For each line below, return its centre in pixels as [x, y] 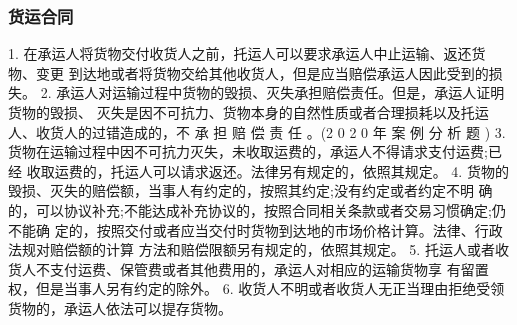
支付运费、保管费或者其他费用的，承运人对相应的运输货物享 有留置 [269, 268]
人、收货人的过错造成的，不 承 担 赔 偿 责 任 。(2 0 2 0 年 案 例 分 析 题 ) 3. [257, 131]
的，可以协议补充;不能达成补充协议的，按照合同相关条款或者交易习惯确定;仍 [257, 209]
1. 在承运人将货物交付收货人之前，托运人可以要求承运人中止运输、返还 [240, 53]
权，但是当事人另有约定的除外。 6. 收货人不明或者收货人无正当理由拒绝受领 [256, 288]
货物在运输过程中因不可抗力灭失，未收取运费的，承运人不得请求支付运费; [248, 151]
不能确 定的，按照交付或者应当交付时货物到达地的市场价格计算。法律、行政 [255, 229]
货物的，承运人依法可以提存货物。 [120, 307]
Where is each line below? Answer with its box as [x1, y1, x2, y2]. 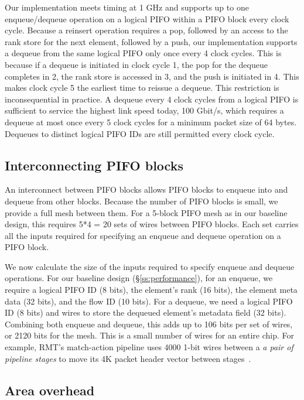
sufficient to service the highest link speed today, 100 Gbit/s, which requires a [5, 104, 284, 117]
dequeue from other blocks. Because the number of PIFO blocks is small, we [5, 194, 278, 207]
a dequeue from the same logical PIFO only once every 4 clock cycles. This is [5, 47, 282, 59]
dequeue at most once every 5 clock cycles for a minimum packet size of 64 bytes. [5, 115, 297, 128]
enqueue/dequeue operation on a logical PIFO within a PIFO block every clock [5, 12, 289, 25]
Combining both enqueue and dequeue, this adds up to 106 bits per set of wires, [5, 317, 293, 330]
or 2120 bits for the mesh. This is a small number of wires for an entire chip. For [5, 329, 295, 341]
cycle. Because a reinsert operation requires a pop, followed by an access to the [5, 24, 288, 36]
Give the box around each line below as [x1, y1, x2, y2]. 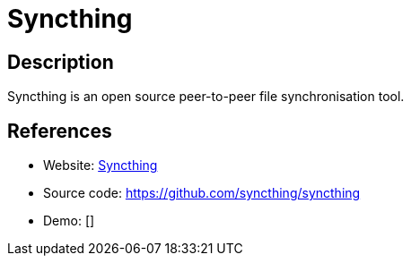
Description [7, 50, 114, 73]
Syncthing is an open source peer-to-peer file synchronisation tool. [7, 89, 405, 105]
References [7, 119, 112, 142]
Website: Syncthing [43, 157, 158, 174]
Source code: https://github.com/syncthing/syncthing [43, 185, 361, 201]
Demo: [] [43, 213, 95, 229]
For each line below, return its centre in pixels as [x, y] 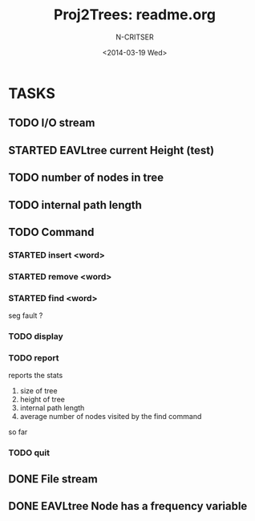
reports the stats [36, 376]
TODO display [36, 336]
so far [18, 432]
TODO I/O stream [52, 123]
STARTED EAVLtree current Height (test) [111, 150]
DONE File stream [53, 479]
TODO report [34, 357]
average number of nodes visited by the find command [111, 417]
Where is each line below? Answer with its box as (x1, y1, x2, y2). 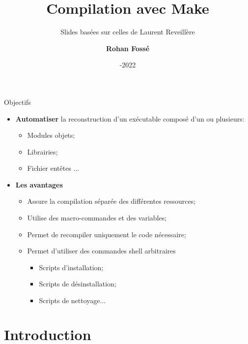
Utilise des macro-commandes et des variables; (27, 213, 167, 223)
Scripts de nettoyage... (39, 295, 106, 306)
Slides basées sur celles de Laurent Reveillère (60, 27, 195, 37)
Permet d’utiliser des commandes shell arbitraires (27, 246, 176, 256)
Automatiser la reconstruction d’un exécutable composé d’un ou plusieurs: (15, 113, 245, 124)
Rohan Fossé (106, 43, 150, 53)
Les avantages (15, 179, 63, 189)
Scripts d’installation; (39, 262, 104, 272)

TASK BRIEF >> Both boundary lines included, write out word for word only the lines above from the one containing "cycle. Because a" to the one containing "TODO I/O stream [52, 123]", leaving out any pictures.

ANSWER SECTION >>
cycle. Because a reinsert operation requires a pop, followed by an access to the [5, 24, 288, 36]
Give the box around each line below as [x1, y1, x2, y2]. 
Description [7, 50, 114, 73]
Syncthing is an open source peer-to-peer file synchronisation tool. [7, 89, 405, 105]
References [7, 119, 112, 142]
Website: Syncthing [43, 157, 158, 174]
Source code: https://github.com/syncthing/syncthing [43, 185, 361, 201]
Demo: [] [43, 213, 95, 229]
For each line below, return its centre in pixels as [x, y] 
reports the stats [36, 376]
TODO display [36, 336]
so far [18, 432]
TODO I/O stream [52, 123]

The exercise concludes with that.